The molybdenum content of this catalyst J was 15% by weight in terms of oxide, the cobalt content was 3.8% by weight in terms of oxide, and the phosphorus content was 4.6% by weight in terms of oxide.
Met. Using this, a catalytic activity test was conducted in the same manner as in the example, and the obtained results are also shown in Table 3.

[0026]

[Comparative Example 3] Molybdenum is 15 wt% in terms of oxide, cobalt is 3.8 wt% in terms of oxide, phosphorus is 4.6 wt% in terms of oxide, and any organic acid and / or polyhydric alcohol is used. Using a commercially available catalyst which was not impregnated and calcined at 500 ° C. or higher, a catalytic activity test was conducted in the same manner as in the example, and the obtained results are also shown in Table 3.
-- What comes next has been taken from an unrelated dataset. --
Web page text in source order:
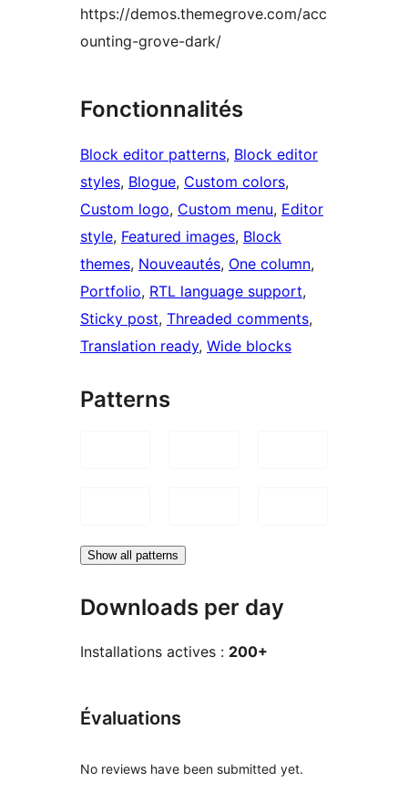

From the above results, it can be seen that the activity of the catalyst prepared by the method of the present invention is extremely high.

─────────────────────────────────────────────────── ─── Continuation of the front page (51) Int.Cl. ⁵ Identification code Office reference number FI technical display location C10G 45/08 ZAB B 2115-4H 49/04 ZAB 2115-4H

Claims (2)

[Claims] 1. A metal of Group 6 and 8 of the periodic table in the catalyst carrier.
After supporting the metal using a solution containing any one or more of the group metals and an organic acid, drying at 200 ° C. or lower,
Next, this is impregnated with 0.1 to 2.0 times the molar amount of the organic acid or polyhydric alcohol with respect to the supported metal.
A method for producing a hydrotreating catalyst, which comprises drying at a temperature of not higher than ° C. 2. A metal of Group 6 and 8 of the periodic table in the catalyst carrier.
After supporting the metal using a solution containing any one or more of the group metals and phosphorus and an organic acid, it is dried at 200 ° C. or lower, and then 0.1 to 2.0 times the supported metal. Impregnated with a molar amount of organic acid or polyhydric alcohol,
A method for producing a hydrotreating catalyst, which comprises drying at a temperature of not higher than ° C.